20 pensamientos sobre “El baile de la estrella”

  1. Qué placer Ana, disfrutar de la navegación en Grecia como se hacia 30 años atrás, estas son las grandes cosas que nos está dejando esta pandemia, otras ya no nos gustan ni poco, ni mucho ni nada. Por cierto esa tortuga, se estará acordando de ti eternamente, le devolviste la vida y por muy tonta que sea no lo olvidará.
    Que a tu vuelta de Grecia todo siga bien. Un beso y sigue contándonos maravillas griegas.

    1. Hola Isa. Pues no sé yo si la tortuga aprendió la lección o se volvió a enredar en otro trasmallo repleto de peces. Ya sabes que la tortuga es el único animal que tropieza con la misma red dos veces. ¿O era el hombre y una piedra?

      Muchos muuaaccs (Prohibidos)

  2. Igual es una tontería, pero te imagino en la bañera de La Maga escribiéndonos todo esto que nos cuentas de tu paraíso. Volver aquí no tiene que ser muy agradable, al menos estarán los tuyos, amigos, familia, para recibirte con ganas. Unos cálidos abrazos y besos siempre vienen bien…
    Upss…pero si no se puede besar y abrazar !!, cagüen la mar salada, nos han quitado hasta eso.
    Buen viaje Ana.

    1. Par mí volver, en estos momentos, a una España histérica y peleada entre si (nacionalistas, comunistas, fascistas, feministas, negacionistas, creacionistas, machistas, ecologístas, barcelonistas y madridistas…) me supone un trauma. Prefiero vivir en la inopia de Sirio el mayor tiempo posible. Me gustaría echar de menos mi casa, pero no lo consigo de momento. Seguiré esforzándome.

  3. Te leo siempre, desde hace un montón de años. Es más, espero cada artículo con impaciencia. Pero no suelo escribir, no es lo mío y me cuesta trabajo. Pero hoy quiero agradecerte lo que haces por Grecia, difundiendo su cultura y viajando hasta allí en estas condiciones. Yo he sido cobarde, es el primer año que no voy en vacaciones después de casi 20. Y me arrepiento, pero el miedo es libre. Ojalá el verano próximo sea propicio.
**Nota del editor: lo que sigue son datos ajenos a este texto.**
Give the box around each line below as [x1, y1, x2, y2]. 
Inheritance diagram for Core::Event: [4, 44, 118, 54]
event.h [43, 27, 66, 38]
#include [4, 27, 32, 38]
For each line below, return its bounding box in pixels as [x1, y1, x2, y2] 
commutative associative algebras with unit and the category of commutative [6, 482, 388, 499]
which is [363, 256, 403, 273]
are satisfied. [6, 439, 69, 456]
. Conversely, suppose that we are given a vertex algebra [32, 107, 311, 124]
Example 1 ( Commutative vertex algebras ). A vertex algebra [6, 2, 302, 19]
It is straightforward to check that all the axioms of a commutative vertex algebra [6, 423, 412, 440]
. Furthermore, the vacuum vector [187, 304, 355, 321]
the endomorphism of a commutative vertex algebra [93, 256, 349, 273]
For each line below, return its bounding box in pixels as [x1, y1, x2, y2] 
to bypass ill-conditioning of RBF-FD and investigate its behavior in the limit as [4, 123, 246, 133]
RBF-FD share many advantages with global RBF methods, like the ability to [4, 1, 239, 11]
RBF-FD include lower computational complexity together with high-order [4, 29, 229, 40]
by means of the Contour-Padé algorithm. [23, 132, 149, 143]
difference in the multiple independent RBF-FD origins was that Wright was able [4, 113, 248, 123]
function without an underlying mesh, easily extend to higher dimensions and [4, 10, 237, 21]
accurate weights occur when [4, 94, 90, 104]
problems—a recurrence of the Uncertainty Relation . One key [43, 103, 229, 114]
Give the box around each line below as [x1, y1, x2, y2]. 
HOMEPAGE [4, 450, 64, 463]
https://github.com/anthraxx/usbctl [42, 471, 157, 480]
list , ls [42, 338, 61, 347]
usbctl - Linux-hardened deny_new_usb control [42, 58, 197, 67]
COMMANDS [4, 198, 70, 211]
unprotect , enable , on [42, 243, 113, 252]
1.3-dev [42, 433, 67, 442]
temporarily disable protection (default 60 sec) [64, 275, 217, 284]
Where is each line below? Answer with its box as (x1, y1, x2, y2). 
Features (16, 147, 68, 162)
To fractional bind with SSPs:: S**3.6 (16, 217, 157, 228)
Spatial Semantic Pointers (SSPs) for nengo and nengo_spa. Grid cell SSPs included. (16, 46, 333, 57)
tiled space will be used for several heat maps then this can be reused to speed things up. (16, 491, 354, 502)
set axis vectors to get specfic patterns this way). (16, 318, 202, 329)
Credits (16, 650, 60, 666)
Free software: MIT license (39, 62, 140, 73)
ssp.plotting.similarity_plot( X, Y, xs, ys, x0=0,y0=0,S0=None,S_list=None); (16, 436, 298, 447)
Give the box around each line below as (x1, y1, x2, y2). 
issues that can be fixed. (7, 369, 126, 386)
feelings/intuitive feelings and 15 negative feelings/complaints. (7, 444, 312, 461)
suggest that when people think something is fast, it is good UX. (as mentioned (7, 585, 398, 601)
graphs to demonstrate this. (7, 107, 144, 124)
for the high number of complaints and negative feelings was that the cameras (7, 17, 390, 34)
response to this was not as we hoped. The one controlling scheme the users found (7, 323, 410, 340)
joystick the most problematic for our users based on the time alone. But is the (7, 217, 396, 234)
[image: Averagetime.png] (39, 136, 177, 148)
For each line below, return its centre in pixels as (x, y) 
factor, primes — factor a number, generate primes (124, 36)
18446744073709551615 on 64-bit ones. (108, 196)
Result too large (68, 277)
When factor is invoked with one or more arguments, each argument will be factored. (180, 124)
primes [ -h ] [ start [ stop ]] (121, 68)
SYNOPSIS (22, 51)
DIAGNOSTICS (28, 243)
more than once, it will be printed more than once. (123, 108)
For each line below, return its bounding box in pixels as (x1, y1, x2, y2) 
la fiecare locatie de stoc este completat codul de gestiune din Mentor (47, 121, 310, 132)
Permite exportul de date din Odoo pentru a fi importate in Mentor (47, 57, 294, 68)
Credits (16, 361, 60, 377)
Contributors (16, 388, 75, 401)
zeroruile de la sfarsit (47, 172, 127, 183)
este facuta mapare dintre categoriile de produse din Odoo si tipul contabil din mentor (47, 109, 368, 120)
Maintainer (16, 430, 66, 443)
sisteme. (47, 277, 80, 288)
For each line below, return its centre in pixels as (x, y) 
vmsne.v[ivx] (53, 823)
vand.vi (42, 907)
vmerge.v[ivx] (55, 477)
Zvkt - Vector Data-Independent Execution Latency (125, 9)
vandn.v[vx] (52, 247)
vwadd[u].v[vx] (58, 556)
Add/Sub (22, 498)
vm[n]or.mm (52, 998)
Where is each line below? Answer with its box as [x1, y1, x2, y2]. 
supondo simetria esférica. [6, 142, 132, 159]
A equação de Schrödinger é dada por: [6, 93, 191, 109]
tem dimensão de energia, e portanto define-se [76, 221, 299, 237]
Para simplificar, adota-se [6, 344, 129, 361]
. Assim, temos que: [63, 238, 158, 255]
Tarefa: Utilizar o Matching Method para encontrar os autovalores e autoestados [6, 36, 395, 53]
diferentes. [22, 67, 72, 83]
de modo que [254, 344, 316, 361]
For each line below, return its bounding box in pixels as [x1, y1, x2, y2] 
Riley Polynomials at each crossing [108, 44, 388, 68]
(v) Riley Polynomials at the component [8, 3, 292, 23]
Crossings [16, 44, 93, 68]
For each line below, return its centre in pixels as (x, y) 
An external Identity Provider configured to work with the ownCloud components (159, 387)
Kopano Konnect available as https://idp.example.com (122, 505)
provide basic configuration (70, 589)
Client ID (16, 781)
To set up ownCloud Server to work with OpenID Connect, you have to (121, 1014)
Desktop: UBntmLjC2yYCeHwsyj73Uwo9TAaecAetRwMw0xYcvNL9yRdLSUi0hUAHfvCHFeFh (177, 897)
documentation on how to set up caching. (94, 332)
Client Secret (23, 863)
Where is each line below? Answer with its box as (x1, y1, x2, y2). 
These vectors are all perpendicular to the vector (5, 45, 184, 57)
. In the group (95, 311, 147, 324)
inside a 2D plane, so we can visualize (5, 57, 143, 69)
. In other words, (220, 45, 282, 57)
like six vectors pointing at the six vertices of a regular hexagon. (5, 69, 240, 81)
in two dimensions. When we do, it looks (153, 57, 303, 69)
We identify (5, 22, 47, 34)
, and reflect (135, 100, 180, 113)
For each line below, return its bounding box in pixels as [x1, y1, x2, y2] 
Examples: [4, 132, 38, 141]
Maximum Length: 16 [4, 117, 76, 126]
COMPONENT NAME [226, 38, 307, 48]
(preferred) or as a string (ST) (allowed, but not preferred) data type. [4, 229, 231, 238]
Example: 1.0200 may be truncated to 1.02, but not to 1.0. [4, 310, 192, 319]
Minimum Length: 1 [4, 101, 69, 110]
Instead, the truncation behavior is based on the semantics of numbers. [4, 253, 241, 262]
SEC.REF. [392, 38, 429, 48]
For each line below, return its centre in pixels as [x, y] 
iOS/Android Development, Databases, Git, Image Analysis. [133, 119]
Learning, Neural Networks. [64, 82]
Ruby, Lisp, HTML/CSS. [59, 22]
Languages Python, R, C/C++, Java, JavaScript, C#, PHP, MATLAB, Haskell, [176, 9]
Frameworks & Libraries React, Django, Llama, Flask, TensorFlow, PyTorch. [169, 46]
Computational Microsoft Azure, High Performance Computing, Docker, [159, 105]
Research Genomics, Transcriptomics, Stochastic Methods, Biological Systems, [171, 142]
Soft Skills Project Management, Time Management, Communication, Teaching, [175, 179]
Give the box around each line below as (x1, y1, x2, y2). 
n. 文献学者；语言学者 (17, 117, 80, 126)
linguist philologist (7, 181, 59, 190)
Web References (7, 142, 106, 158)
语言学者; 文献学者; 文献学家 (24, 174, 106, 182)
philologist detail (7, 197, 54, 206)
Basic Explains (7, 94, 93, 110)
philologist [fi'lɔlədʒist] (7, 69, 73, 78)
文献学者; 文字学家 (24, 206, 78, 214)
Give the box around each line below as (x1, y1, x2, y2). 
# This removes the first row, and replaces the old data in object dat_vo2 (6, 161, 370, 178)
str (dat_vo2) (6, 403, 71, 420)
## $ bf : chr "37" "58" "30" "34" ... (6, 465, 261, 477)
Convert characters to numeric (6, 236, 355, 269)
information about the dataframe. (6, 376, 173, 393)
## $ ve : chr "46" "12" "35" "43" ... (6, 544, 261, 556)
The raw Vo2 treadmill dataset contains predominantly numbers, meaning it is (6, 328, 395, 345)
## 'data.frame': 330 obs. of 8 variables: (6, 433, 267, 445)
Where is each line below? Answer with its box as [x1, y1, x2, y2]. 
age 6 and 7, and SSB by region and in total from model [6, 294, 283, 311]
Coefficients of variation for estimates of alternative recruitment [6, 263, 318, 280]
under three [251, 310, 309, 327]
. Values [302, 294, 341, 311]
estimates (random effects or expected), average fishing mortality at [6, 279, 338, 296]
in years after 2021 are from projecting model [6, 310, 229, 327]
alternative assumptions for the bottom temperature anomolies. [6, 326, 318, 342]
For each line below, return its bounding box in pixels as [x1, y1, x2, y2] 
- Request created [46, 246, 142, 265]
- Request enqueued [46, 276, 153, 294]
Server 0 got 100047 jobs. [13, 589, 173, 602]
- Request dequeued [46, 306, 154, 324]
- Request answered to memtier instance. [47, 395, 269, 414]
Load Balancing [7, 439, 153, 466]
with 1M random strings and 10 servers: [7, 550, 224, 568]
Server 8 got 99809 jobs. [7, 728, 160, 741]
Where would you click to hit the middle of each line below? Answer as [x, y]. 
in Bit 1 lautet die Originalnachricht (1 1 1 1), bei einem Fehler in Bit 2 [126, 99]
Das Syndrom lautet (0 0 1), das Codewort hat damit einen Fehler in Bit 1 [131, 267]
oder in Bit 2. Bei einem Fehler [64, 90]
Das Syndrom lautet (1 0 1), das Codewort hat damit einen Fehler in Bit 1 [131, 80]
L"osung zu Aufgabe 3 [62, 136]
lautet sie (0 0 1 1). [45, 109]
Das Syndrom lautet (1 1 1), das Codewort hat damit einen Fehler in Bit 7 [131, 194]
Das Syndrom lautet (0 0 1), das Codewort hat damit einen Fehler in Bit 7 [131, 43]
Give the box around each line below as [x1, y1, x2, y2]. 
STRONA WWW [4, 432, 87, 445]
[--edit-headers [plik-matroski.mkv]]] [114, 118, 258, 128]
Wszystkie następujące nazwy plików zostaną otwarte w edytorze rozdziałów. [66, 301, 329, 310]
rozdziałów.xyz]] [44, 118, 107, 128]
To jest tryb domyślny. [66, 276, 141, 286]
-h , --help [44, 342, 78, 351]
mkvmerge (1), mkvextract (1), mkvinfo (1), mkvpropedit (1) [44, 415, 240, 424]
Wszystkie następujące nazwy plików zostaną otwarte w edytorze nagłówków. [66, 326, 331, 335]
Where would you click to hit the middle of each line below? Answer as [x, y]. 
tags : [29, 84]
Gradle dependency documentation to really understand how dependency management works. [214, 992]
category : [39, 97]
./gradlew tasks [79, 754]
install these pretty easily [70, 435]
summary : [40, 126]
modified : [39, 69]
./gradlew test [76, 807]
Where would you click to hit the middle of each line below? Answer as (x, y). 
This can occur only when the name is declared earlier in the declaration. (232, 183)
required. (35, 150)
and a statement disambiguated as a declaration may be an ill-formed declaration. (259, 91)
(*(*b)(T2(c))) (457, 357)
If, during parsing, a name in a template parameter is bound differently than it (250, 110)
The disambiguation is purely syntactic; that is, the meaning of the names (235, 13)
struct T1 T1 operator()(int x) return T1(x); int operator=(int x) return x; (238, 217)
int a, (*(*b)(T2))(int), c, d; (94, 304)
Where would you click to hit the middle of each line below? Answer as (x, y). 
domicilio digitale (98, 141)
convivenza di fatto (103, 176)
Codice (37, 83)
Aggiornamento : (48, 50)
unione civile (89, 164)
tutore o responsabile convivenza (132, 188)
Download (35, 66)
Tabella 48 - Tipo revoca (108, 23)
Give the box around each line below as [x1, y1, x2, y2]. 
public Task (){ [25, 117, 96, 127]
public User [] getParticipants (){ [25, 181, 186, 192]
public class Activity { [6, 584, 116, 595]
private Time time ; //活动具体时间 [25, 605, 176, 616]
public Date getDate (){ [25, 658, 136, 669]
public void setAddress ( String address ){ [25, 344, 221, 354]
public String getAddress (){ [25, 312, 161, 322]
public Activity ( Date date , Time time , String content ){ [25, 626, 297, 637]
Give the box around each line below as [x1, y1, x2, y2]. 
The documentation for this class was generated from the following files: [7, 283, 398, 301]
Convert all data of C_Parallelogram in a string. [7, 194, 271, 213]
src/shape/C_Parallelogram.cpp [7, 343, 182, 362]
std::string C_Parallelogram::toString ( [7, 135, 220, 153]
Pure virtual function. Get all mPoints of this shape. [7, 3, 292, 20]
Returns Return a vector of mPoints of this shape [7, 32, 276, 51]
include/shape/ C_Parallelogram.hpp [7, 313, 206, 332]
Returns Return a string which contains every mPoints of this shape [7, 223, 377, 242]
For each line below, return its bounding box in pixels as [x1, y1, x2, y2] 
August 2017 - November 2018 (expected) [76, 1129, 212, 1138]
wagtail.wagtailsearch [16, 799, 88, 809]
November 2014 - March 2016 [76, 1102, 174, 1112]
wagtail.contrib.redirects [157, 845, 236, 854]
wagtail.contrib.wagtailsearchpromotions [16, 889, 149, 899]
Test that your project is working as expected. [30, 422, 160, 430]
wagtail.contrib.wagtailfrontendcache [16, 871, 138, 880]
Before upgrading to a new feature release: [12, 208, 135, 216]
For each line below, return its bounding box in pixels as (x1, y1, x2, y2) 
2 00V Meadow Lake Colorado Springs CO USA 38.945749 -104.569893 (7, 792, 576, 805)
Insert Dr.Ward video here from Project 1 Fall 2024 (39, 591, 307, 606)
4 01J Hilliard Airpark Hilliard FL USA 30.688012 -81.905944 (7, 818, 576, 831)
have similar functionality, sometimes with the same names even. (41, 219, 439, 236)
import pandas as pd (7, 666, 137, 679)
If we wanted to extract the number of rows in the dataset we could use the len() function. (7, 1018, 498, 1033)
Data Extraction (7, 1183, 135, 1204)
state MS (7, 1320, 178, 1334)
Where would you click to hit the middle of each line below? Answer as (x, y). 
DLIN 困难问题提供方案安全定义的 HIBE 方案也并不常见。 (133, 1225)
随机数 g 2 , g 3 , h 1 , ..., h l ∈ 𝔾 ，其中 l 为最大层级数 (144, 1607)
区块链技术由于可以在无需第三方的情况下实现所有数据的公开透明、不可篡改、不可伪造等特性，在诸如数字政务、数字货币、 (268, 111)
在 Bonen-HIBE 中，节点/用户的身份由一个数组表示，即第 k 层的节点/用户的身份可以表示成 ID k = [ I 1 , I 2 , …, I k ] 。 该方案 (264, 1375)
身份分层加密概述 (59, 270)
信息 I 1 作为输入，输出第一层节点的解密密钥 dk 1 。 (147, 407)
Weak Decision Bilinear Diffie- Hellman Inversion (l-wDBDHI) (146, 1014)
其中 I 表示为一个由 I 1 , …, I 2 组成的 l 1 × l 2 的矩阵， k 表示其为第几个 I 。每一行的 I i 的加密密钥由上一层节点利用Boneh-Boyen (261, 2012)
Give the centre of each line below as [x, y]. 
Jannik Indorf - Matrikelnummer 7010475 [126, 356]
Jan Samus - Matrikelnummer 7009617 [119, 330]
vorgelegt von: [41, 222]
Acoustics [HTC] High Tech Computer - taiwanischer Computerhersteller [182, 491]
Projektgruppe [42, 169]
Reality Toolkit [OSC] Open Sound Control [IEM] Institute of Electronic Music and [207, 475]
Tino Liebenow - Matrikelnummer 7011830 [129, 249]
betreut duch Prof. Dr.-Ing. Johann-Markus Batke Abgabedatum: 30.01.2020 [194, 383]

    1. Pues has hecho muy mal, el miedo es libre pero hay que reprimirlo a base de razón. No podemos permitirnos vivir aterrorizados por los titulares escalofriantes de la prensa, que está muy lejos de hacer su verdadero trabajo: informar, y no vender a costa de convertirse en «El Caso». Si seguimos la corriente acabaremos todos viviendo bajo tierra.
      Un saludo y ánimo

  4. Querida Anuska… o debería llamarte Esopo por la fábula del Trasmayo y la tortuga? Animalito, después de salir del huevo y jugarse la vida cruzando vaya usted saber que playa, donde gaviotas y demás sedes con patas y zapatillas intentan atraparla, se va al mar, se enreda con una red (y nunca mejor dicho) Y cuando ya lo da todo por perdido, un ser de esos con zapatillas que quería comérsela y llevársela por ahí, le salva la vida. Alucinante hubiera sido, que te hubiera dado las gracias, y te hubiera pasado su número de móvil. Espero que lo que te obliga a regresar a España, no sea importante.
    Un beso muy gordo para tu chico y para ti desde la isla de Tabarca, donde estoy fondeado con el Viriato.

  5. Saludos Ana soy un seguidor tuyo.
    He disfrutado mucho trasladamdome años luz a tu celebracion sideral.
    No te imaginas lo que la mente agradece ese viaje ajeno a las aburridas y monotonas preocupaciones del momento.
    Gracias por tu prosa y pir la poesia cantada. Animos desde Badalona

  6. Hola Ana,
    Nosotros ya estamos de vuelta después la maravillosa semana en LaMaga y otra semana de recorrido por las carreteras griegas (buenas, malas, infames y desaparecidas) entre Mesolongi, Meteora y Delfos. No es fácil encarar el otoño, pero intentemos ser positivos y mirar a las estrellas para darnos cuenta de nuevo de lo pequeñitos que somos y lo ínfimos que parecerán nuestros problemas desde Sirio…
    Te deseo lo mejor para la vuelta, también aquí hay pequeños rincones donde refugiarnos.
    Un abrazo, Καλλο Χειμονασ (mi ordenador es tonto y no me encuentra la omega ni los acentos en griego)

    1. Ηολα, Alicia y Hugo.
      Pues parece que las peripecias de este año todavía no han terminado, ahora nos azota un Medicane, huracán mediterráneo, que va a barrer las islas jónicas y medio Grecia. Veremos como acaba todo esto. Yo no sé a que dioses hemos ofendido, pero vaya veranito. Un abrazote a los dos.